> Instructions for the task: Take the whole listing and reproduce it exactly, pictures excepted.

[Data for analysis Boundary: Start]

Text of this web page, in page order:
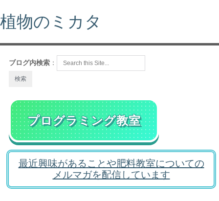
植物のミカタ
ブログ内検索 ：
プログラミング教室
最近興味があることや肥料教室についての
メルマガを配信しています
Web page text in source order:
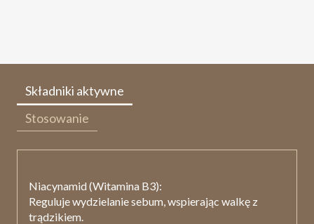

[Data for analysis Boundary: End]

> Written answer:
Text of this web page, in page order:
植物のミカタ
ブログ内検索 ：
プログラミング教室
最近興味があることや肥料教室についての
メルマガを配信しています
Web page text in source order:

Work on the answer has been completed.